For first home buyers

As previously reported by Smart Property Investment, more first home buyers are set to benefit from 5 per cent home loan deposits

The scheme was first implemented in response to a Morrison government election promise – but with more than half of the 10,000 allocated places for the 2020-21 financial year being snapped up in the first three months alone, it was clear the scheme is a popular one with first home buyers.

The First Home Loan Deposit Scheme (FHLDS) allows eligible applicants to purchase a home (within certain price restrictions based on location) with a deposit of just 5 per cent, without paying lender’s mortgage insurance.

The opening up of 10,000 new places in the scheme does have a tighter set of requirements than the initial scheme, being restricted to the building of a new home or purchase of a newly built home.
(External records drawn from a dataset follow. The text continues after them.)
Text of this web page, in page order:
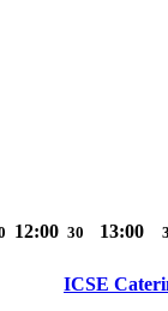
12:00 30 13:00
ICSE
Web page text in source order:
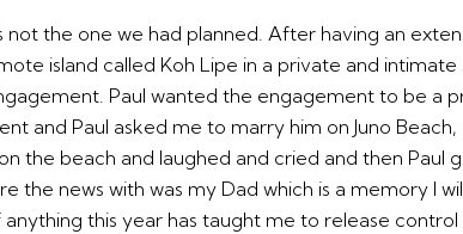
the one we had planned. After having an
island called Koh Lipe in a private and
Paul wanted the engagement to be a
and Paul asked me to marry him on Juno
the beach and laughed and cried and then
the news with was my Dad which is a memory I
this year has taught me to release

Mr Frydenberg said the additional guarantees will be available until 30 June 2021 “and will drive more construction and support jobs as part of our economic recovery plan”.

For affordable housing

The federal government has also indicated that it will be extending its guarantee for the National Housing Finance and Investment Corporation (NHFIC) by a further $1 billion in low-cost finance, which will go towards the construction of more affordable housing for those who need it – boosting jobs, construction and access to housing.
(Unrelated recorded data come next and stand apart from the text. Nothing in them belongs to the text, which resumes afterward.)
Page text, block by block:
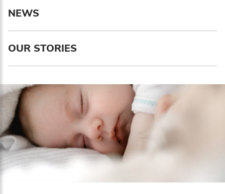
NEWS
OUR STORIES
MM / DD
Language preference
Serbian
English
Online education
The Early Years Blog
Program updates
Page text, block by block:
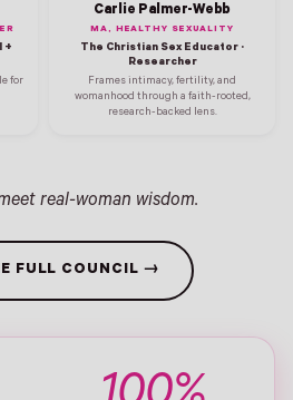
+
for
Carlie Palmer-Webb
MA, HEALTHY SEXUALITY
The Christian Sex Educator ·
Researcher
Frames intimacy, fertility, and
womanhood through a faith-rooted,
research-backed lens.
real-woman wisdom.
FULL COUNCIL →
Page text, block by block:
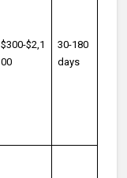
$300-$2,1
00
30-180
days

A further $150 million will be put towards the Indigenous Home Ownership Program, which will see the construction of new homes in regional areas and the creation of more jobs while helping “hundreds of indigenous families buy their own home”, Mr Frydenberg said.

For granny flat tax breaks

Although providing an “unquantifiable impact on receipts over the forward estimates period”, the budget has also outlined the provision of a targeted capital gains tax (CGT) exemption for granny flat arrangements – where there is a formal written agreement.

According to the Treasury, this exemption will apply to arrangements with older Australians or individuals with a disability, with the measure to take effect from the first income year after the date of Royal Assent of the enabling legislation.

The government outlined that CGT consequences are currently an impediment to the creation of formal and legally enforceable granny flat arrangements.

“When faced with a potentially significant CGT liability, families often opt for informal arrangements, which can lead to financial abuse and exploitation in the event that the family relationship breaks down.”

It is hoped the measure will reduce the risk of abuse to vulnerable Australians, and is consistent with recommendations from the Board of Taxation’s Review of Granny Flat Arrangements, the government’s National Plan to Respond to the Abuse of Older Australians, and the 2017 Australian Law Reform Commission’s Report: Elder Abuse – A National Legal Response.